YOUR OBJECTIVE: The records follow. Print, word for word, the first line through the "to 10 pm Thursdays" line.
BEGIN EXERCISE DATA
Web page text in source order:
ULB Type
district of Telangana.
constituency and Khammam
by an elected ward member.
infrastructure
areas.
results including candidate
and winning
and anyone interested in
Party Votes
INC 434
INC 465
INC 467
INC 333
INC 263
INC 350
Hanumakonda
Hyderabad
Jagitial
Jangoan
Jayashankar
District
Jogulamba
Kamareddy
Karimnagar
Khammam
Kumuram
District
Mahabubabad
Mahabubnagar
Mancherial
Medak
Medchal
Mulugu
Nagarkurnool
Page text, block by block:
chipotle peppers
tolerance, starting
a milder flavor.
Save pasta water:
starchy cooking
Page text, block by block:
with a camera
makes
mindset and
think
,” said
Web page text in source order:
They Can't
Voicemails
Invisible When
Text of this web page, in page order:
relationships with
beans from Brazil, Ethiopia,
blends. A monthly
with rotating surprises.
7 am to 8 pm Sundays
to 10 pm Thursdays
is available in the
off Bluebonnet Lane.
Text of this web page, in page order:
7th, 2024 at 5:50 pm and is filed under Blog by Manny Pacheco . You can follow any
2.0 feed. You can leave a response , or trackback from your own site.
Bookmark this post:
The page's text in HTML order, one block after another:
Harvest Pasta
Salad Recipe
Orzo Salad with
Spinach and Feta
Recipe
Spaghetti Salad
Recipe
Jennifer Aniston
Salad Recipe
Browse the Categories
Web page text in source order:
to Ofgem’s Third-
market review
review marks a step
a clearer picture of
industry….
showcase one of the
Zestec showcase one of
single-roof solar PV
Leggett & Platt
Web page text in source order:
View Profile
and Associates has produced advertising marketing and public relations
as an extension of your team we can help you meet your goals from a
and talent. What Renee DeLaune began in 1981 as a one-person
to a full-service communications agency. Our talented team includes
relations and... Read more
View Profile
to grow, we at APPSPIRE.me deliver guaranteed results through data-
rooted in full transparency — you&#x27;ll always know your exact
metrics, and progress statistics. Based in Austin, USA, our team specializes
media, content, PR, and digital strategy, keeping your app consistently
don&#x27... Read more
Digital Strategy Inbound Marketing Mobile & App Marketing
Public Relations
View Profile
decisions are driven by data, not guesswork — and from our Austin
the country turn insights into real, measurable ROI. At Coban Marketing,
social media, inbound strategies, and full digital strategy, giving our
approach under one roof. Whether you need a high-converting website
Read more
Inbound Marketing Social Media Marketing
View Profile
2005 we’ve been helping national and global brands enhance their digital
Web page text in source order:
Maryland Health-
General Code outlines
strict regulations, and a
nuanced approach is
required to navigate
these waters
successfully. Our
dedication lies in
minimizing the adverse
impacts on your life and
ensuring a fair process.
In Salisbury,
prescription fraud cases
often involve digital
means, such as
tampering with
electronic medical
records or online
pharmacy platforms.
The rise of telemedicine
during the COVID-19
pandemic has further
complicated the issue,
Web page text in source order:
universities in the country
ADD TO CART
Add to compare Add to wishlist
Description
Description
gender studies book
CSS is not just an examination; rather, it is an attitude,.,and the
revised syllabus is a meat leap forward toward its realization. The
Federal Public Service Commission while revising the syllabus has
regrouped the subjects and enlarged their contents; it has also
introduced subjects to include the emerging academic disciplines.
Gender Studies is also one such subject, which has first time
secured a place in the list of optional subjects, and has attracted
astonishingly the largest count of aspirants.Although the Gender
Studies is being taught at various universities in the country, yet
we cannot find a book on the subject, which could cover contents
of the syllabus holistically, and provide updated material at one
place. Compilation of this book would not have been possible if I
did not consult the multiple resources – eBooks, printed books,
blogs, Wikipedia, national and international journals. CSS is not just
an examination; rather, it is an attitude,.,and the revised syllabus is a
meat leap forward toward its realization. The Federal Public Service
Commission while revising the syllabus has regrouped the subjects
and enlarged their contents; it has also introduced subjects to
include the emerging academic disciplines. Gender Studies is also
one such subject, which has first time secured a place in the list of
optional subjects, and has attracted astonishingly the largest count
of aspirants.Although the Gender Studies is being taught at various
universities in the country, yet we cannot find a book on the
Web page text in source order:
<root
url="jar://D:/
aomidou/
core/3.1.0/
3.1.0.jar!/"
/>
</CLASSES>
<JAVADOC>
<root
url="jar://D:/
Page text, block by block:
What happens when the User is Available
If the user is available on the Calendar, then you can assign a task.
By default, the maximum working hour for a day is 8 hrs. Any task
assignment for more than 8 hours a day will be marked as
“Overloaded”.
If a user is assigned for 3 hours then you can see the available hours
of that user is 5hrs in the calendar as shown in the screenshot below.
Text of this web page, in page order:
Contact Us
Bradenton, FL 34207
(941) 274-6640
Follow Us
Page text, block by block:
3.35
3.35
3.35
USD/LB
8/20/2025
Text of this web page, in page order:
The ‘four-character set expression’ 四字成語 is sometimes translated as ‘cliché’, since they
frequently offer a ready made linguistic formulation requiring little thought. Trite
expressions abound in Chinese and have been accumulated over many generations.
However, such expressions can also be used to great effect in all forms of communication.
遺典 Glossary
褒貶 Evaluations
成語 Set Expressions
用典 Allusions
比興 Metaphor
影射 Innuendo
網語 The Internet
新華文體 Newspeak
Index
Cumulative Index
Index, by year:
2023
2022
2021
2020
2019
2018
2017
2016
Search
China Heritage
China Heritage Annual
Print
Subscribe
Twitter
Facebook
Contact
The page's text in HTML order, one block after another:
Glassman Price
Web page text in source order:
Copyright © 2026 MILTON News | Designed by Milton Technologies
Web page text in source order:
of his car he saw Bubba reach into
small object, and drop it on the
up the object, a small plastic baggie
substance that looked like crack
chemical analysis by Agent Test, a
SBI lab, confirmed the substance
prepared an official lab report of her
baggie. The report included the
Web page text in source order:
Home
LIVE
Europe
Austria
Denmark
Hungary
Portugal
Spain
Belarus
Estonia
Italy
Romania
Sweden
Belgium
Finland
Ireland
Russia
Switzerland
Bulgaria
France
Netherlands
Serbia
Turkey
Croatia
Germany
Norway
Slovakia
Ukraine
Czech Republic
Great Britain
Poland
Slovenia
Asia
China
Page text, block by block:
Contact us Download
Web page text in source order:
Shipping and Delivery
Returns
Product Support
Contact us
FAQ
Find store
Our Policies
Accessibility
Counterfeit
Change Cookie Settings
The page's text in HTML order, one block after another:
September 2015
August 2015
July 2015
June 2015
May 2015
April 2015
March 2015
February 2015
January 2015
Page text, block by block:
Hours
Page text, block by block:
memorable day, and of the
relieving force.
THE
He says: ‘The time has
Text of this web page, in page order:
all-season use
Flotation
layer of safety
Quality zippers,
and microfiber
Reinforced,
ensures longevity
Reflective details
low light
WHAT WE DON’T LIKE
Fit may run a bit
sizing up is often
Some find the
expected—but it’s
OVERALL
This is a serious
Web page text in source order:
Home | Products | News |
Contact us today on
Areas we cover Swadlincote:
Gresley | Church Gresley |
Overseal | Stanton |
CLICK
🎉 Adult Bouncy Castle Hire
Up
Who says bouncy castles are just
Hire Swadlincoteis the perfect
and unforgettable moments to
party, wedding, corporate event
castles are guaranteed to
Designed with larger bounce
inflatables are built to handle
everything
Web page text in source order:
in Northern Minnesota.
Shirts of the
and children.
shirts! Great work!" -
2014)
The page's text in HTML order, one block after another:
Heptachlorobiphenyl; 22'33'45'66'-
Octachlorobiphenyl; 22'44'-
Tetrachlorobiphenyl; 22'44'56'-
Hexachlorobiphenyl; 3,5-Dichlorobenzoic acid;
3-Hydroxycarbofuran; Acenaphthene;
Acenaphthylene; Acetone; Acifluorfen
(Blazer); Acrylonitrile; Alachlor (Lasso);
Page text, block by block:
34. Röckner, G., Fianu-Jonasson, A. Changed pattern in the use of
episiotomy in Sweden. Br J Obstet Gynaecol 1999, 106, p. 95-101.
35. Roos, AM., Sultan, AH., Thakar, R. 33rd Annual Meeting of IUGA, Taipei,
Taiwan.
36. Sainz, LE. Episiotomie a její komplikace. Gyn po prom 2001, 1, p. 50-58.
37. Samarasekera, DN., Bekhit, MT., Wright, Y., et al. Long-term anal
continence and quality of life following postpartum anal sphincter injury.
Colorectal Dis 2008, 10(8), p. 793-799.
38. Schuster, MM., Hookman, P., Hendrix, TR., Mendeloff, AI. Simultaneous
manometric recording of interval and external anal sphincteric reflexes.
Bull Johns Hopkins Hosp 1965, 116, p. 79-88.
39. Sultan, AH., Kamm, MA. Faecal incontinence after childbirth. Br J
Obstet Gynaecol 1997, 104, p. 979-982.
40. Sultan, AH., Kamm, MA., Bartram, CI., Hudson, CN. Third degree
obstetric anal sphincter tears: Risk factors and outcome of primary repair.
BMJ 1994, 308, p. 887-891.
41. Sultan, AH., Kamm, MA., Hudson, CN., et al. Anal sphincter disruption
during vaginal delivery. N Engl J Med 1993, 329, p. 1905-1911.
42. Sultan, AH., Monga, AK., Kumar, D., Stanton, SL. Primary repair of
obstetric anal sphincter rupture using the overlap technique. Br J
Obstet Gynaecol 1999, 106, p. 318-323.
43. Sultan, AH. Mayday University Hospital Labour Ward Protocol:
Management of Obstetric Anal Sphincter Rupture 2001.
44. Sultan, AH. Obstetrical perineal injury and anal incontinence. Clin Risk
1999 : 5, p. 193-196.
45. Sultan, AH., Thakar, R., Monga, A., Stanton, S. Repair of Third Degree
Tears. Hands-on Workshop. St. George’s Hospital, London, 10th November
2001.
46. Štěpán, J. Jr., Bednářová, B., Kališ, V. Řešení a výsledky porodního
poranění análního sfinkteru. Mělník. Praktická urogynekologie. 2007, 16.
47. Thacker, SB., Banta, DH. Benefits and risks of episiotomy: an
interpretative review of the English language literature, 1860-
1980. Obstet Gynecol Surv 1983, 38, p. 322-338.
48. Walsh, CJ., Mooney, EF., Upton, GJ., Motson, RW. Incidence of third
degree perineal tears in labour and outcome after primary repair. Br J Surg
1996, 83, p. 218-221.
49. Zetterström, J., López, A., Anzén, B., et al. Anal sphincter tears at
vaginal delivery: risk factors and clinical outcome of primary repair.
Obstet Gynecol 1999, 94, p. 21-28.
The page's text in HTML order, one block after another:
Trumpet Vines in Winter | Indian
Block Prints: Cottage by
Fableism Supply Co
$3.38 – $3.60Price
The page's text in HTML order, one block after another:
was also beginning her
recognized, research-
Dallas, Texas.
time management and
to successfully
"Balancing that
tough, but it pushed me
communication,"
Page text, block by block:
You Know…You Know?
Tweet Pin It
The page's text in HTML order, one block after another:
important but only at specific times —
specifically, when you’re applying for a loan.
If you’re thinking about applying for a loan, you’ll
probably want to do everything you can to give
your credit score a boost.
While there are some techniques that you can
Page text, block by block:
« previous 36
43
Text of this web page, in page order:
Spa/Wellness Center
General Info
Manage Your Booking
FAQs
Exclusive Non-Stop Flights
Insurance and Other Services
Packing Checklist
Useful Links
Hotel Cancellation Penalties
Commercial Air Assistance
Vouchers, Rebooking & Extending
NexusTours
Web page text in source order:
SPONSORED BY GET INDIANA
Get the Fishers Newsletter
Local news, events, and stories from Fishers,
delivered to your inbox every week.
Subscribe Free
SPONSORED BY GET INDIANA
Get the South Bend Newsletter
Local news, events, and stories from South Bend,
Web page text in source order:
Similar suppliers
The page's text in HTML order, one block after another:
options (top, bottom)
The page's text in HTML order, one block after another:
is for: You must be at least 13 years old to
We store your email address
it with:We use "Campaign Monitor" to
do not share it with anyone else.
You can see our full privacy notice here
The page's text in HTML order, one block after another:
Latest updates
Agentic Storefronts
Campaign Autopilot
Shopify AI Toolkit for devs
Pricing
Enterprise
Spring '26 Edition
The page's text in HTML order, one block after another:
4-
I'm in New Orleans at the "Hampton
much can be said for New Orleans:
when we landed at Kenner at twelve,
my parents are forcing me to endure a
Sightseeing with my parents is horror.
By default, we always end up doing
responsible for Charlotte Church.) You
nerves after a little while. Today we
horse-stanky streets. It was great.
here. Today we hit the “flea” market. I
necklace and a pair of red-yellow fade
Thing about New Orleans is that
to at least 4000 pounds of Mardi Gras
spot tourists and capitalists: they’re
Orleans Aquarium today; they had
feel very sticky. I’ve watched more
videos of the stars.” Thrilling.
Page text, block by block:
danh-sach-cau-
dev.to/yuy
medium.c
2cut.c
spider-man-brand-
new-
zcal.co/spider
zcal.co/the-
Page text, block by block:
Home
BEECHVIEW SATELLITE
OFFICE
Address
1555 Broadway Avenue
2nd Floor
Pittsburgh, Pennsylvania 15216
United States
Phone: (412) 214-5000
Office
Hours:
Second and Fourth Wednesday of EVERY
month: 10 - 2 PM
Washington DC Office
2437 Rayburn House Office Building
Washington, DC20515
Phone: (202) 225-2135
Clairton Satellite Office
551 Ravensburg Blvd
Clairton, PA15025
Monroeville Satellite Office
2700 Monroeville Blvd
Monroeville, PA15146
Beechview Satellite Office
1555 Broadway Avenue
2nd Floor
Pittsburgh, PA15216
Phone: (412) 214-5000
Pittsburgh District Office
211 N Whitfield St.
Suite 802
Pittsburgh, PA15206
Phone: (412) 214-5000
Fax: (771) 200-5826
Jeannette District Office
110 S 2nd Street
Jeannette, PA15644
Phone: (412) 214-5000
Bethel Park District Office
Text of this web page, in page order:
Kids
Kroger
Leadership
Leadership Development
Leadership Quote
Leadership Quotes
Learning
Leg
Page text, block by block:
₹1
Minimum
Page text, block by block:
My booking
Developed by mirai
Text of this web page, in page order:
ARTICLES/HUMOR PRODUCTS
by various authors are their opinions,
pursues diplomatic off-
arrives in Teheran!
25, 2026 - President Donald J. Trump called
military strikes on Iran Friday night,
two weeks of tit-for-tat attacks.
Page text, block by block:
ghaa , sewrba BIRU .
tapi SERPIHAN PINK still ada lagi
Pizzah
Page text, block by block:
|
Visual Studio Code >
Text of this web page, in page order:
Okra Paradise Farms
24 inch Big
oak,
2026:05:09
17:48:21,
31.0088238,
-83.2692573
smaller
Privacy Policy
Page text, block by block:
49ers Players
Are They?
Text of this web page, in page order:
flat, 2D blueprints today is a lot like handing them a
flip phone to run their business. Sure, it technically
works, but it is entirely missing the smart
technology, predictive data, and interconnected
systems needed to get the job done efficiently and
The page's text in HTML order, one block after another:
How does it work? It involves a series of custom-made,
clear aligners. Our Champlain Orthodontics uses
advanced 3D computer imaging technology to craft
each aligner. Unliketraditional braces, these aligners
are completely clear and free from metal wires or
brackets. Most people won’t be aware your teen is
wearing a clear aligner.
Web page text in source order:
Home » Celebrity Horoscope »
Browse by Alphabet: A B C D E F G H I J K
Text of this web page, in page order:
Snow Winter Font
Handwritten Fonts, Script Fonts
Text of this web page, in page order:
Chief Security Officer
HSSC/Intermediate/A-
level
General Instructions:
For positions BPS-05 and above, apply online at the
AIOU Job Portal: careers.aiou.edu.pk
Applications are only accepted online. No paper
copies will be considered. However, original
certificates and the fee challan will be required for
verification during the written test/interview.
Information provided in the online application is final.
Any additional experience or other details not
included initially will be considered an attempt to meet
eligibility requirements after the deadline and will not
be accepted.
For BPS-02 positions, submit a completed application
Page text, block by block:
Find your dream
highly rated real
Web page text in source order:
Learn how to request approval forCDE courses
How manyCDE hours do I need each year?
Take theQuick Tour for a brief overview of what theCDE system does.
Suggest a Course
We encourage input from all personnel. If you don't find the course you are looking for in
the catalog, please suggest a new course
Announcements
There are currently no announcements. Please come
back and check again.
END EXERCISE DATA
ANSWER BOX:
Web page text in source order:
ULB Type
district of Telangana.
constituency and Khammam
by an elected ward member.
infrastructure
areas.
results including candidate
and winning
and anyone interested in
Party Votes
INC 434
INC 465
INC 467
INC 333
INC 263
INC 350
Hanumakonda
Hyderabad
Jagitial
Jangoan
Jayashankar
District
Jogulamba
Kamareddy
Karimnagar
Khammam
Kumuram
District
Mahabubabad
Mahabubnagar
Mancherial
Medak
Medchal
Mulugu
Nagarkurnool
Page text, block by block:
chipotle peppers
tolerance, starting
a milder flavor.
Save pasta water:
starchy cooking
Page text, block by block:
with a camera
makes
mindset and
think
,” said
Web page text in source order:
They Can't
Voicemails
Invisible When
Text of this web page, in page order:
relationships with
beans from Brazil, Ethiopia,
blends. A monthly
with rotating surprises.
7 am to 8 pm Sundays
to 10 pm Thursdays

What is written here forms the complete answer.